Revalidate your entire enrollment record either via PECOS (most efficient) or on paper.  Include all active practice locations and current reassignments of benefits, and see the Revalidation checklist.  Note in particular that non physician practitioners (NPPs) such as CRNAs must provide a copy of board certifications.

Anesthesia professionals who reassign their benefits to several groups must ensure that all of their enrollment information for each group is included in a single revalidation application.  Individual physicians and NPPs are responsible for ensuring that when they submit their revalidation application, all solo practice locations (if applicable) and groups to whom they reassigned benefits are accounted for. If a practice location or group reassignment name is missing from the revalidation application, practice locations and missing group reassignments could result in deactivation of the associated Provider Transaction Access Numbers (PTANs).
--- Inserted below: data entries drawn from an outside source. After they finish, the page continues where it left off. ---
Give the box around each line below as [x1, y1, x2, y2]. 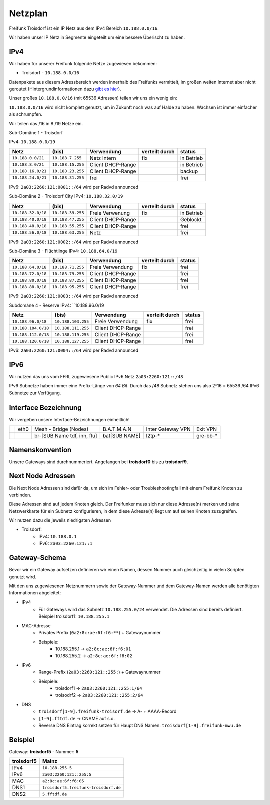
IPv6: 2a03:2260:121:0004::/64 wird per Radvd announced [9, 347, 139, 353]
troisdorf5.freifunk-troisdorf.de [42, 785, 121, 790]
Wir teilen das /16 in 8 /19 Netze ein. [9, 120, 83, 126]
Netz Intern [90, 154, 116, 161]
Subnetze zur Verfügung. [9, 390, 61, 396]
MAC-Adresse [21, 622, 51, 629]
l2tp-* [146, 432, 160, 439]
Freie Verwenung [90, 209, 130, 216]
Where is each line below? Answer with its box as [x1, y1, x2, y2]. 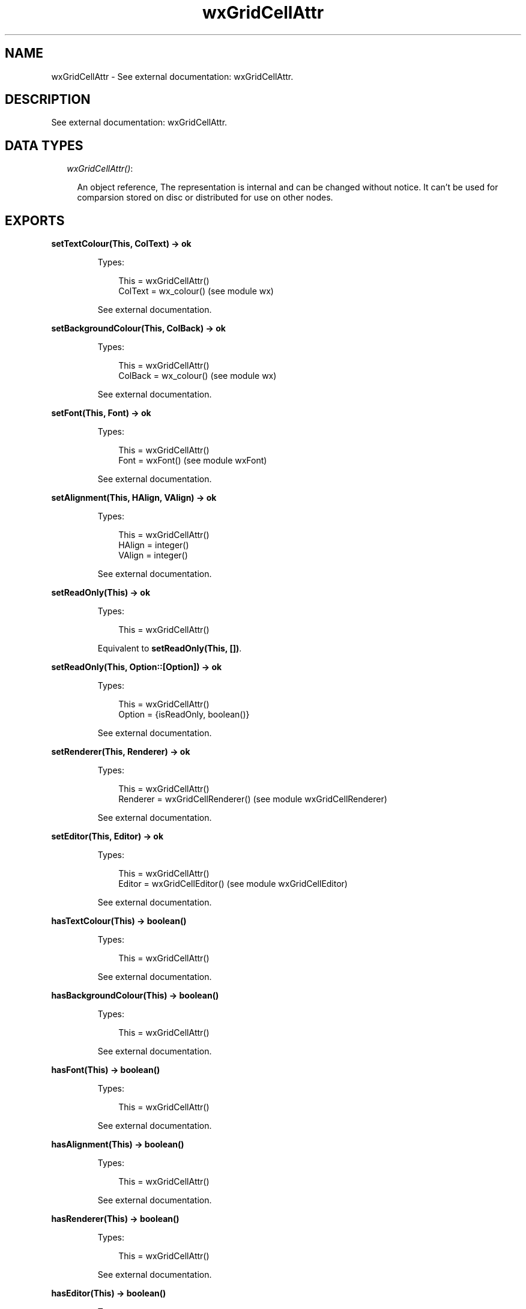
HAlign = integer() [118, 540, 189, 551]
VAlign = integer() [118, 550, 188, 561]
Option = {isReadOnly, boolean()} [118, 709, 250, 720]
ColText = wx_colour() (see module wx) [118, 286, 274, 297]
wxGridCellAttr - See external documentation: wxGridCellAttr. [51, 71, 294, 82]
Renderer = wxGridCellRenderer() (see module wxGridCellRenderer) [118, 794, 387, 805]
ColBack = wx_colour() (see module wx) [118, 370, 277, 381]
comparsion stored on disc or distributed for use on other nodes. [77, 192, 333, 203]
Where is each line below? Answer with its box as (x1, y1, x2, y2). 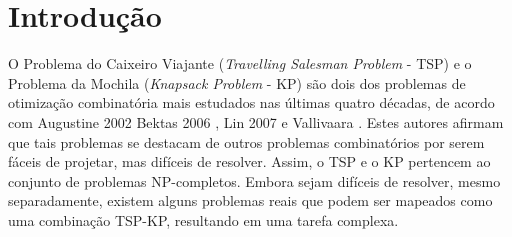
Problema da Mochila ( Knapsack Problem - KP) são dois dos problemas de (8, 72, 466, 93)
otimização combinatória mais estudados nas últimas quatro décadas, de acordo (8, 92, 495, 113)
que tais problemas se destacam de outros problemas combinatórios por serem (8, 131, 485, 152)
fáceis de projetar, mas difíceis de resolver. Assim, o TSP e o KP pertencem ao (8, 151, 491, 172)
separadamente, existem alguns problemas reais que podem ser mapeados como (8, 190, 493, 211)
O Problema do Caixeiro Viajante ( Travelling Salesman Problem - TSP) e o (8, 53, 472, 74)
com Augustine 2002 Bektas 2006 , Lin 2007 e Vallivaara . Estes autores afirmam (8, 111, 504, 132)
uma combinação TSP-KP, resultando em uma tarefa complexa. (8, 209, 399, 230)
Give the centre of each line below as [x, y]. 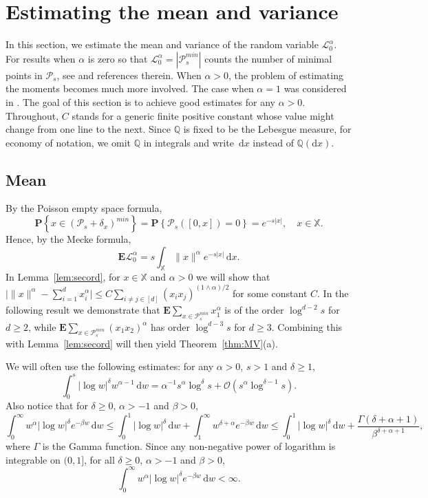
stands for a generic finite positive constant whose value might [203, 115]
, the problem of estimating [286, 75]
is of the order [254, 310]
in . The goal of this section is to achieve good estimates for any [140, 101]
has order [170, 326]
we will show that [233, 277]
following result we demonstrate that [83, 310]
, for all [99, 459]
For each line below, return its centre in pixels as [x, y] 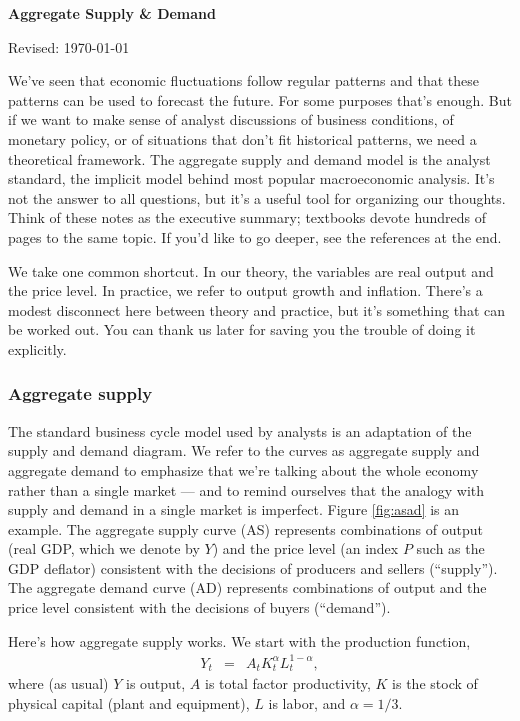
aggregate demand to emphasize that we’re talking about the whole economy [243, 469]
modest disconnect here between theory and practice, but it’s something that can [257, 309]
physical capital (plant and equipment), [129, 702]
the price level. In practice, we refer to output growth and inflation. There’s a [245, 290]
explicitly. [37, 348]
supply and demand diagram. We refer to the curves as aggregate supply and [244, 450]
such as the [450, 548]
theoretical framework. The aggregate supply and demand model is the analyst [249, 158]
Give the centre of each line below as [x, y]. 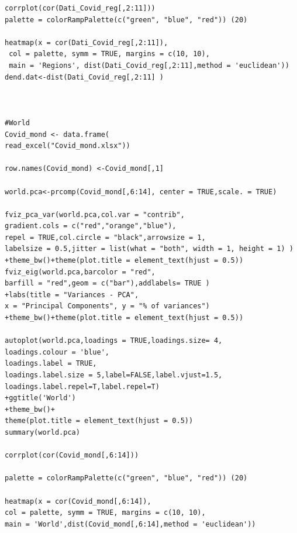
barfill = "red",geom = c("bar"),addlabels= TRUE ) [107, 283]
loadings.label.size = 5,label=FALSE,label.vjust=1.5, [114, 375]
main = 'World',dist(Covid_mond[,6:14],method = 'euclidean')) [130, 524]
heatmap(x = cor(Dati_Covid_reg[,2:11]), [87, 42]
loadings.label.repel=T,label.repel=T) [82, 386]
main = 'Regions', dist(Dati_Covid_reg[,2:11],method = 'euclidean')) [149, 65]
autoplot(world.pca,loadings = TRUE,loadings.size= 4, [114, 341]
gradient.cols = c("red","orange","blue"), [91, 226]
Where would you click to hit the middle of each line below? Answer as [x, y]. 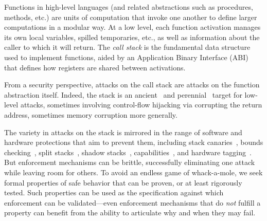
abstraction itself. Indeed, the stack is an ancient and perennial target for [123, 94]
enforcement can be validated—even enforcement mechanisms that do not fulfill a [132, 202]
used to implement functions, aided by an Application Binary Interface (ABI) [126, 57]
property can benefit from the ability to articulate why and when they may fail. [130, 213]
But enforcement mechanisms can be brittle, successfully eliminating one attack [130, 162]
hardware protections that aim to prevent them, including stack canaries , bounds [134, 142]
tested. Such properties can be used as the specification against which [114, 192]
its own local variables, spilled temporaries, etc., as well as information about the [132, 37]
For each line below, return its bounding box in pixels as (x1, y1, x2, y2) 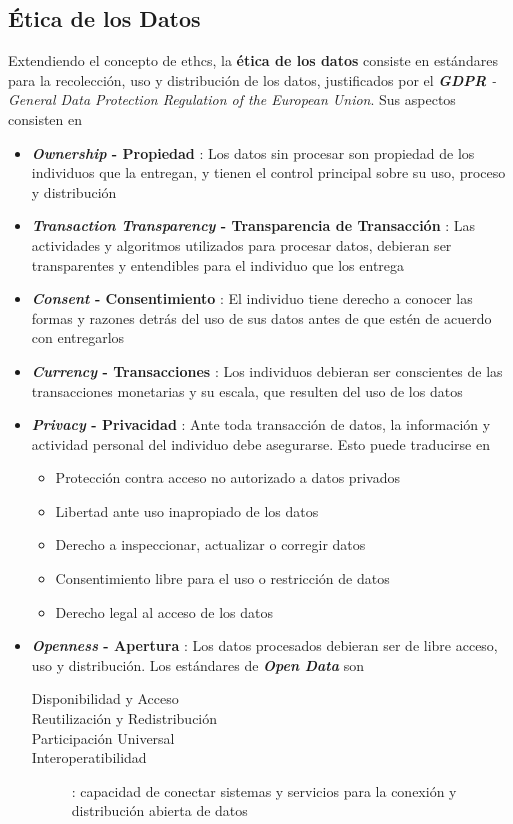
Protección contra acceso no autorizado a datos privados (55, 467, 400, 488)
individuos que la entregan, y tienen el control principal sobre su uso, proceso (31, 162, 506, 183)
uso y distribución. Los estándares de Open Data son (31, 654, 364, 675)
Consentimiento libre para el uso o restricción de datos (55, 568, 390, 589)
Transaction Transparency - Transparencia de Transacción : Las (31, 215, 476, 236)
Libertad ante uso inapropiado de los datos (55, 500, 319, 521)
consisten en (8, 108, 83, 129)
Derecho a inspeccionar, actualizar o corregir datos (55, 534, 366, 555)
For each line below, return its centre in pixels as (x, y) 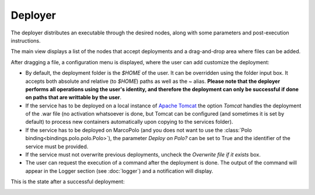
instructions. (26, 40)
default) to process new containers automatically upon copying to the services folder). (129, 122)
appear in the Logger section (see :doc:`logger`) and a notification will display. (119, 171)
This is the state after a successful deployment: (68, 182)
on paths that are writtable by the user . (73, 97)
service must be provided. (57, 147)
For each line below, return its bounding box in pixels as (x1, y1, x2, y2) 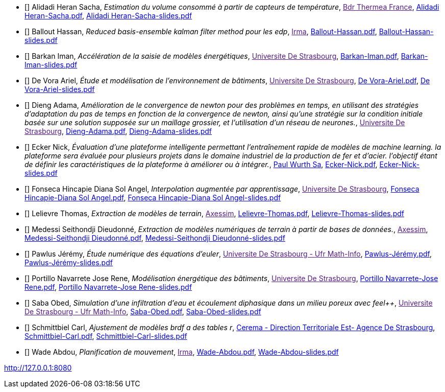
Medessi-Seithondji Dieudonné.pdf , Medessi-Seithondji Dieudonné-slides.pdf (24, 234, 285, 242)
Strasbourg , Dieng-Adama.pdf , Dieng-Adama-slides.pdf (24, 127, 212, 135)
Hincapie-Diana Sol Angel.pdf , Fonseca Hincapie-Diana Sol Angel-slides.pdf (24, 193, 281, 202)
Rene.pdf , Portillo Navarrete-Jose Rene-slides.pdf (24, 283, 192, 291)
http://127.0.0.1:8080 (4, 363, 72, 372)
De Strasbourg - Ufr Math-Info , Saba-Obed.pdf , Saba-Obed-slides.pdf (24, 307, 261, 316)
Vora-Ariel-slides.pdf (24, 85, 95, 94)
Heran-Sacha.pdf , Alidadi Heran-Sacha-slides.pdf (24, 11, 192, 20)
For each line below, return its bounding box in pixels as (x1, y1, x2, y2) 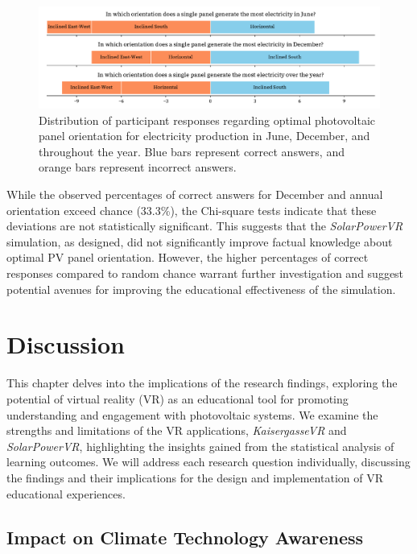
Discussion (6, 328, 125, 361)
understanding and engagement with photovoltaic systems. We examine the (6, 406, 378, 423)
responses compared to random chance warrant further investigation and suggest (6, 265, 404, 282)
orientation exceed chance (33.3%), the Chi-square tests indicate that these (6, 201, 377, 218)
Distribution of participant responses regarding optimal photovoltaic (39, 111, 376, 128)
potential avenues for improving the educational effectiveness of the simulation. (6, 280, 396, 297)
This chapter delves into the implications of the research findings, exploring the (6, 374, 398, 391)
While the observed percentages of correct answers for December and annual (6, 186, 383, 203)
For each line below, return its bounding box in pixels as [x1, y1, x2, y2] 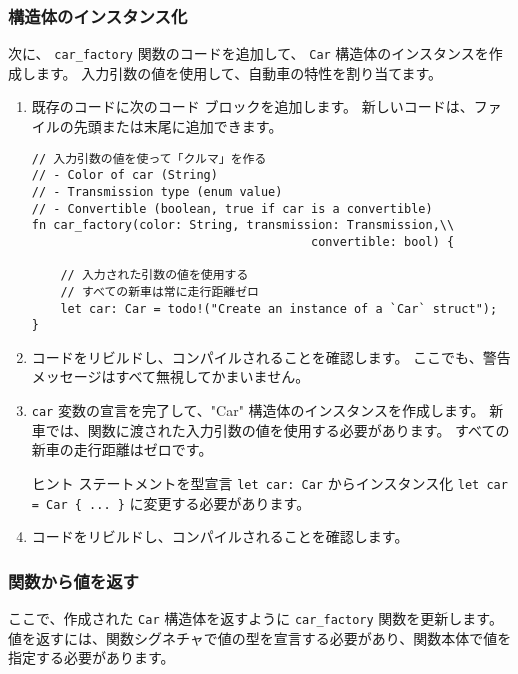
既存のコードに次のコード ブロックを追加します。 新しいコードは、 [31, 96, 474, 117]
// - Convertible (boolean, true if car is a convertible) [31, 201, 433, 216]
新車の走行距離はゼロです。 [31, 439, 213, 460]
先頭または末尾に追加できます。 [73, 116, 283, 137]
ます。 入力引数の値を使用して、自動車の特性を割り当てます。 [35, 62, 443, 83]
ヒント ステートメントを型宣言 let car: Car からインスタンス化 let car [31, 472, 508, 493]
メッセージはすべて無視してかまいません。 [31, 366, 310, 387]
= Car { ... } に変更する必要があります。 [31, 492, 311, 513]
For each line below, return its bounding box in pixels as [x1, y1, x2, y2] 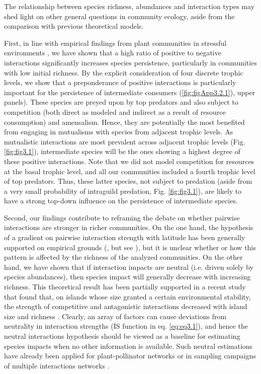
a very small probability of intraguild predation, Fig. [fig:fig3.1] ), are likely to [4, 185, 242, 196]
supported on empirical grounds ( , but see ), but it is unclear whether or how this [4, 242, 256, 252]
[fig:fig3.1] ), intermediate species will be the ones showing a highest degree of [4, 146, 240, 157]
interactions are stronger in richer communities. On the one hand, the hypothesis [4, 222, 253, 233]
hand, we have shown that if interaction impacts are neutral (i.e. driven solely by [4, 261, 253, 272]
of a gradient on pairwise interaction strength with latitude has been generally [4, 232, 245, 243]
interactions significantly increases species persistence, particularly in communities [4, 57, 257, 67]
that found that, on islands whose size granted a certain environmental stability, [4, 291, 251, 302]
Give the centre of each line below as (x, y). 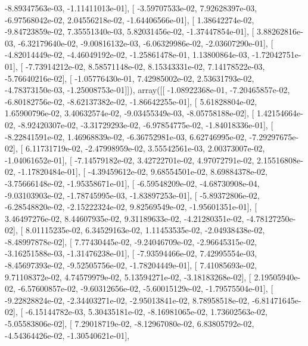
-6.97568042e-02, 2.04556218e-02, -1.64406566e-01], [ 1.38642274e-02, (130, 19)
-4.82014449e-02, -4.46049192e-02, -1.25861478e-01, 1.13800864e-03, (127, 55)
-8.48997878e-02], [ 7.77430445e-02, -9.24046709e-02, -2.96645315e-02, (131, 241)
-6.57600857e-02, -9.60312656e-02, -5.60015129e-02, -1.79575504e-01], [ (146, 288)
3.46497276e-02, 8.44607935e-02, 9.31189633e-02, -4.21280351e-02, (125, 218)
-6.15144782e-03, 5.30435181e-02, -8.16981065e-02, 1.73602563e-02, (146, 312)
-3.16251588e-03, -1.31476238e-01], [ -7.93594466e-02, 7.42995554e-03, (131, 253)
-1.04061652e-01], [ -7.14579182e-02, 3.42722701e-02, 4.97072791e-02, (130, 160)
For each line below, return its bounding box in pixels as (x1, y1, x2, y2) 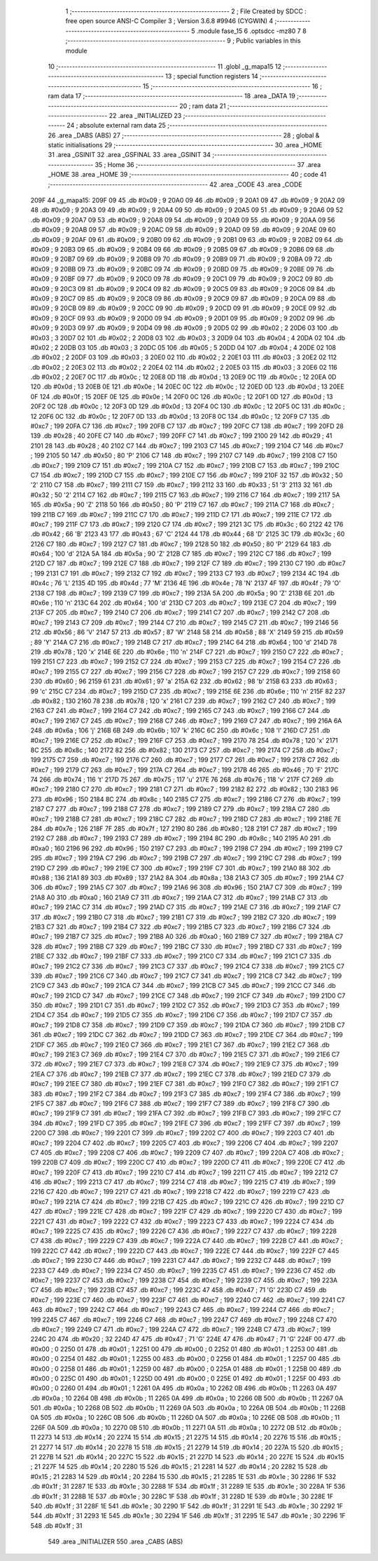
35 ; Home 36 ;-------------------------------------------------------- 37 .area (94, 160, 321, 168)
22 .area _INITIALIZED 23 (108, 111, 182, 119)
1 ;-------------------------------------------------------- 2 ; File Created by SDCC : (65, 7, 307, 15)
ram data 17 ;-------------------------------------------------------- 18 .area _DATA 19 (48, 92, 295, 100)
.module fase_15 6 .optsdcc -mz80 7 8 (196, 27, 307, 35)
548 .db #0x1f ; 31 (30, 1521, 83, 1529)
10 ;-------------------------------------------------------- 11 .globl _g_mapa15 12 (48, 62, 282, 70)
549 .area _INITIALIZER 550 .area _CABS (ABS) (48, 1537, 183, 1546)
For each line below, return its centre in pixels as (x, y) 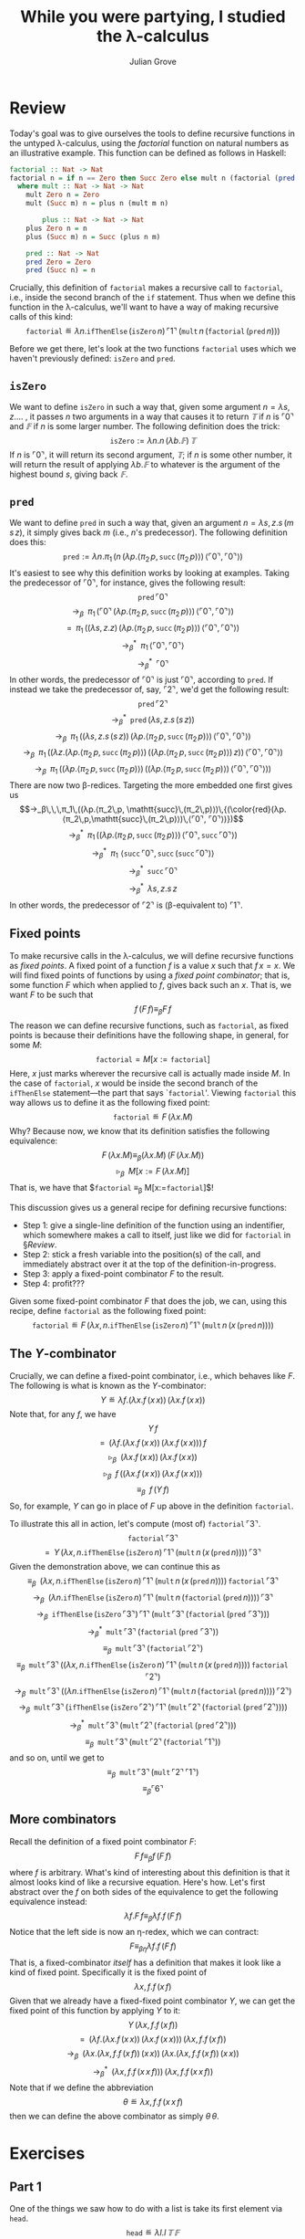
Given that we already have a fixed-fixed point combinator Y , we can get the (152, 2001)
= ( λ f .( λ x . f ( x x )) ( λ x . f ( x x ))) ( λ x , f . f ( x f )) (153, 2039)
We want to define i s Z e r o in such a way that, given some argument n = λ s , (150, 407)
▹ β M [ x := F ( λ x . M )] (153, 1172)
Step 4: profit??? (53, 1283)
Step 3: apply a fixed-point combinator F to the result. (123, 1273)
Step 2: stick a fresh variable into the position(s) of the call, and (142, 1254)
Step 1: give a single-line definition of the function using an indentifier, (153, 1225)

In its Revalidation FAQs, CMS answered a question regarding whether “large groups continue to be contacted separately for revalidation” stating:

All providers, including large groups will receive a request to revalidate. Separately, the MAC will also send each practitioner a request to revalidate. If the group is completing the revalidation on behalf of the practitioner and the practitioner reassigns to multiple groups, CMS encourages the groups to work with their practicing practitioners to ensure that the practitioner’s revalidation application is complete and addresses all active practice locations and reassignments and that it is submitted by the due date.

The MACs will continue to contact large groups (200+ members). Large groups will receive letters from their MACs detailing their reassigned practitioners who are required to revalidate in the next six months. A spreadsheet detailing the applicable practitioner’s Name, National Provider Identifier (NPI) and Specialty will be provided. We encourage all groups to work together as only one application from each provider/supplier is required, but the practitioner must list all groups they are reassigning to on the revalidation application submitted for processing. MACs will have dedicated provider enrollment staff to assist in the large group revalidations.

Consequences of Being Too Early/Too Late

Unsolicited revalidation applications submitted by practices or clinicians who are not due to revalidate will be returned.  (Physicians and nurses are not due to revalidate if they display a TBD on the Revalidation Lookup Tool, and a revalidation notice has not been received from their MAC requesting them to revalidate, or if the application is submitted more than six months in advance of the due date). 

If the physician’s application is received after the due date, or if he or she provides additional requested information after the due date (including an allotted time period for U.S. or other mail receipt), that physician’s enrollment record will be deactivated.  Deactivated providers will be required to submit a full and complete application in order to reestablish their provider enrollment record and related Medicare billing privileges.  The provider/supplier will maintain their original PTAN; however, an interruption in billing will occur during the period of deactivation resulting in a gap in coverage.  There will be no retrospective payment for any services performed during the period of deactivation, so it is very important to maintain your enrollment status. 

The Medicare provider enrollment revalidation effort does not change other aspects of the enrollment process.  Providers should continue to submit changes (for example, changes of ownership, change in practice location or reassignments, final adverse action, changes in authorized or delegated officials or, any other changes) as they always have.  If you intend to submit a change to your provider enrollment record, submit a ‘change of information’ application using PECOS or the relevant form CMS-855.

We hope that this information is helpful.